Take every line from the data that has the word "ipynb" in it.
┄┄┄┄┄┄┄┄┄┄┄┄┄┄┄┄┄┄┄┄
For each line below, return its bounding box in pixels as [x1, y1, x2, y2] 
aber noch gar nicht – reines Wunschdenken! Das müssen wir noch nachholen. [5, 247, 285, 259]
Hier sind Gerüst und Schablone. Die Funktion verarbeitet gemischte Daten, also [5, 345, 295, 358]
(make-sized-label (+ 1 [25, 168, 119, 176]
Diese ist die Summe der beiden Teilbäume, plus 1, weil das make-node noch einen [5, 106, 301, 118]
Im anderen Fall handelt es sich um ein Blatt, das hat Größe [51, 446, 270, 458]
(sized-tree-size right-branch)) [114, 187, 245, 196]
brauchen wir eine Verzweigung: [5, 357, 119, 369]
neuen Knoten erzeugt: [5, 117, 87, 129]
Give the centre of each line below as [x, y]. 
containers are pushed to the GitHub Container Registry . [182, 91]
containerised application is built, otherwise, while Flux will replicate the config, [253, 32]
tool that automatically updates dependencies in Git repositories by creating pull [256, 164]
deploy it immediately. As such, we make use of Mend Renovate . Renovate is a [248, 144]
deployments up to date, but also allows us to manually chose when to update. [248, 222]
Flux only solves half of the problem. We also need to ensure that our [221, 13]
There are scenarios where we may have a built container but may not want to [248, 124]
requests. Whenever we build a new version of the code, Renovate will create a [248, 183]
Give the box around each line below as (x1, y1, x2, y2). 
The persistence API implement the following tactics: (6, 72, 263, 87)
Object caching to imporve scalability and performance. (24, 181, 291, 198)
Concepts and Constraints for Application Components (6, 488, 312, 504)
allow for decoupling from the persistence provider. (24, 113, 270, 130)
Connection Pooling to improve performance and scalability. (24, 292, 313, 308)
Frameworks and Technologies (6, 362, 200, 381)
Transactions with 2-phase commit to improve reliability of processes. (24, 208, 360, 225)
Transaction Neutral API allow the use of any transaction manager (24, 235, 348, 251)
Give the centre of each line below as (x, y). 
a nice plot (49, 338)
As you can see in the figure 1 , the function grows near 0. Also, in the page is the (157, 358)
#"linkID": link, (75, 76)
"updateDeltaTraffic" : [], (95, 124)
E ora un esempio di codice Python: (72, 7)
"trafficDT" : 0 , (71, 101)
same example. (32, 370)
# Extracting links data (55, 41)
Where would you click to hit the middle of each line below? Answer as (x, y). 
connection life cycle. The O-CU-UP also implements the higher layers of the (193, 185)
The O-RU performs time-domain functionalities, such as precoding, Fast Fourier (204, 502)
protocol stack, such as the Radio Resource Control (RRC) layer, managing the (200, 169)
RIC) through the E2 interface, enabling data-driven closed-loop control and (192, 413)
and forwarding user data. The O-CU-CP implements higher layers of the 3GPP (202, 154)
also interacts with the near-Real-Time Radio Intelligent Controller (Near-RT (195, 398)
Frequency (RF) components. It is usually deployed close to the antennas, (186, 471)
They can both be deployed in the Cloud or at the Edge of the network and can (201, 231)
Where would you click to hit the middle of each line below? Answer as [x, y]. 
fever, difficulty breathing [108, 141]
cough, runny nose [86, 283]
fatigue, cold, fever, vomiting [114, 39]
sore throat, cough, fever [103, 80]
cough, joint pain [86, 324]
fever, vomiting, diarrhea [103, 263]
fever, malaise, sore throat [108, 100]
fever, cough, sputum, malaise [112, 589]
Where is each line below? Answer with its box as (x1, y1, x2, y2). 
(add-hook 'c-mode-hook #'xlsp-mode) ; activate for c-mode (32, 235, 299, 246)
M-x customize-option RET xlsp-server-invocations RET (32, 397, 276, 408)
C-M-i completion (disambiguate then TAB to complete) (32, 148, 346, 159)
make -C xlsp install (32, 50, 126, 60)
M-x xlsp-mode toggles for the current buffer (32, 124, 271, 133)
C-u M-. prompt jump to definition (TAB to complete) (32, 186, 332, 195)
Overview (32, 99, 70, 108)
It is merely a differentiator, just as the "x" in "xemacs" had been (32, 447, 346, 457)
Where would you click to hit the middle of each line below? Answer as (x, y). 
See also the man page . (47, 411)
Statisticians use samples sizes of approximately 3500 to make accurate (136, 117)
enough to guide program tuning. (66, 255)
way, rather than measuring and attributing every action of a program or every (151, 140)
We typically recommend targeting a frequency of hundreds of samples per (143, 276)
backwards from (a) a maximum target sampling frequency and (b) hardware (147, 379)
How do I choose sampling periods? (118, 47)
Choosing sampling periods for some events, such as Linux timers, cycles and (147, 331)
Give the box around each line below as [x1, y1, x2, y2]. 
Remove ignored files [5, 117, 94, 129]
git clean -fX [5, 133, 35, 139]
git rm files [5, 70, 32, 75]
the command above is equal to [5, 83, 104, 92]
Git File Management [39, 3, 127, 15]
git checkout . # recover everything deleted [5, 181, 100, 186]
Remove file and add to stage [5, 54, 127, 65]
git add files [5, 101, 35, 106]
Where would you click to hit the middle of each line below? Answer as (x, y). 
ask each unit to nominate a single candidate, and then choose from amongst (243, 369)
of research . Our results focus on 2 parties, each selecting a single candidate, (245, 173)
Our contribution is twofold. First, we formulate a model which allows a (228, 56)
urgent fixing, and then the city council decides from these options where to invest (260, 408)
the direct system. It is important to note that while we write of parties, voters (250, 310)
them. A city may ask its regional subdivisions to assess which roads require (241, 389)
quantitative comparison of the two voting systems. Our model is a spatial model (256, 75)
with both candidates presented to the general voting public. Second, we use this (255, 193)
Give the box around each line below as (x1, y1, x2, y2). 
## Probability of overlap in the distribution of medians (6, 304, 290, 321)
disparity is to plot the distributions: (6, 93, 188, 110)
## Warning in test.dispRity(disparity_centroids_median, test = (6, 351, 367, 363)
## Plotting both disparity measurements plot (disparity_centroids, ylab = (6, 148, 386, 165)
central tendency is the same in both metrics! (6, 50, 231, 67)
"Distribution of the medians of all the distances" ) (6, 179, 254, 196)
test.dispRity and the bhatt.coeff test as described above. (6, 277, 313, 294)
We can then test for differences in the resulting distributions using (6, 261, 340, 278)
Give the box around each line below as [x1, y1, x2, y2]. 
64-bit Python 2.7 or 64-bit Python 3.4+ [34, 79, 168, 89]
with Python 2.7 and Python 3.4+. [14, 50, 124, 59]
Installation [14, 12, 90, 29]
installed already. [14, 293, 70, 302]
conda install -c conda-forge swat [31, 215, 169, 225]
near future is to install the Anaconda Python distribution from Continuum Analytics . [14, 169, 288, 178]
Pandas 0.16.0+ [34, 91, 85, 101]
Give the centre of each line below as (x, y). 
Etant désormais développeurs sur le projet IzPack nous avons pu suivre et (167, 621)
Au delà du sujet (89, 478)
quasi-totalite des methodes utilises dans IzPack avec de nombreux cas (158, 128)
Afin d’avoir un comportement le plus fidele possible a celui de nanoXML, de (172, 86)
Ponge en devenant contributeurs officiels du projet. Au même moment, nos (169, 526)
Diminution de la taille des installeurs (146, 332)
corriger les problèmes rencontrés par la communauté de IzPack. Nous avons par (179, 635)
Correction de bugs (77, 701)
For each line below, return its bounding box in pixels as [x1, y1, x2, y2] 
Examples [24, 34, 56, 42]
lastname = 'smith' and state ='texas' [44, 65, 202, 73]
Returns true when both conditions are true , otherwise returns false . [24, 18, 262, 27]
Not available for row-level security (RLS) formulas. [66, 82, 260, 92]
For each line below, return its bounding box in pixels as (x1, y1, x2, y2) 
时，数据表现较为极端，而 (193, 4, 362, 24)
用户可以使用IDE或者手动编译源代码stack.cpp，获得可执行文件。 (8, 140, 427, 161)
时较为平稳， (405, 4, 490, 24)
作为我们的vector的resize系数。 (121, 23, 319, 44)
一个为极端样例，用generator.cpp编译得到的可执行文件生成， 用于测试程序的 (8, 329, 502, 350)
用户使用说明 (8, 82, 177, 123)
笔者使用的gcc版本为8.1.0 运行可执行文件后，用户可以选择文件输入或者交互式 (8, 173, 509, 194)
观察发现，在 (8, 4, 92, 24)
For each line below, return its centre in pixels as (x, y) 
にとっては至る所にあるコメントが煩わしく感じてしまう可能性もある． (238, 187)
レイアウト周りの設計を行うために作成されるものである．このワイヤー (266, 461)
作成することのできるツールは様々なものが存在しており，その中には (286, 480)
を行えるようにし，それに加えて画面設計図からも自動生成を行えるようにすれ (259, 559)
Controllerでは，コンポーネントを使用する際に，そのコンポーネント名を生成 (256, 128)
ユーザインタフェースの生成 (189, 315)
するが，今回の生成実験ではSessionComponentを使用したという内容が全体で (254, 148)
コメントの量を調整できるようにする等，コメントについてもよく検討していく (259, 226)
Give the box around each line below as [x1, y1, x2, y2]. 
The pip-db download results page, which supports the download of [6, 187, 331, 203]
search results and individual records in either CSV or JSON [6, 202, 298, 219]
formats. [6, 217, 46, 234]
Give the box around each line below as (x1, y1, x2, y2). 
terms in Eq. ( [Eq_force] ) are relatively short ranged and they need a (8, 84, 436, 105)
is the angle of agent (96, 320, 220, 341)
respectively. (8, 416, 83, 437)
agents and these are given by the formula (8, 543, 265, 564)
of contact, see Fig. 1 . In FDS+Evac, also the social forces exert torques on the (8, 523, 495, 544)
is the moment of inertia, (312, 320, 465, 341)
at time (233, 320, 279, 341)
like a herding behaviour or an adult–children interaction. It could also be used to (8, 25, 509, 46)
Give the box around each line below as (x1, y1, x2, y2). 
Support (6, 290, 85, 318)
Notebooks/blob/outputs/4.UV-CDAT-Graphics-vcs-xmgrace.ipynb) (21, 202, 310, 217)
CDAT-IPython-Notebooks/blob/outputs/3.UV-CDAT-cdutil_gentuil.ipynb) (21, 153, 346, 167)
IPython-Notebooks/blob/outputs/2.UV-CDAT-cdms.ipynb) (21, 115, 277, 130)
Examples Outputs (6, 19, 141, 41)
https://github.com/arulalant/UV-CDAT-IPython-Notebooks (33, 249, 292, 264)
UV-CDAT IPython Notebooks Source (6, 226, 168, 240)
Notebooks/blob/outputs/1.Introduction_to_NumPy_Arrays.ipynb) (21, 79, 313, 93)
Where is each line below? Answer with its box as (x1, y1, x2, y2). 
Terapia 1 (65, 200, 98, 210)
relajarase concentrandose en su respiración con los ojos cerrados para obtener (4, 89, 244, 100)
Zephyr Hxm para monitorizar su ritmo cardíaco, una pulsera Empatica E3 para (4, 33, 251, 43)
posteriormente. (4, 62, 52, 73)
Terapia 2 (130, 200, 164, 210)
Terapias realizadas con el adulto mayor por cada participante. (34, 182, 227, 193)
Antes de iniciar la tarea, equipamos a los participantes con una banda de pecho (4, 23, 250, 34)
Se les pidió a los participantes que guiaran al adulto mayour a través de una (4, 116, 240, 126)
┄┄┄┄┄┄┄┄┄┄┄┄┄┄┄┄┄┄┄┄
_Response to this task_.
Notebooks/blob/outputs/4.UV-CDAT-Graphics-vcs-xmgrace.ipynb) (21, 202, 310, 217)
CDAT-IPython-Notebooks/blob/outputs/3.UV-CDAT-cdutil_gentuil.ipynb) (21, 153, 346, 167)
IPython-Notebooks/blob/outputs/2.UV-CDAT-cdms.ipynb) (21, 115, 277, 130)
Notebooks/blob/outputs/1.Introduction_to_NumPy_Arrays.ipynb) (21, 79, 313, 93)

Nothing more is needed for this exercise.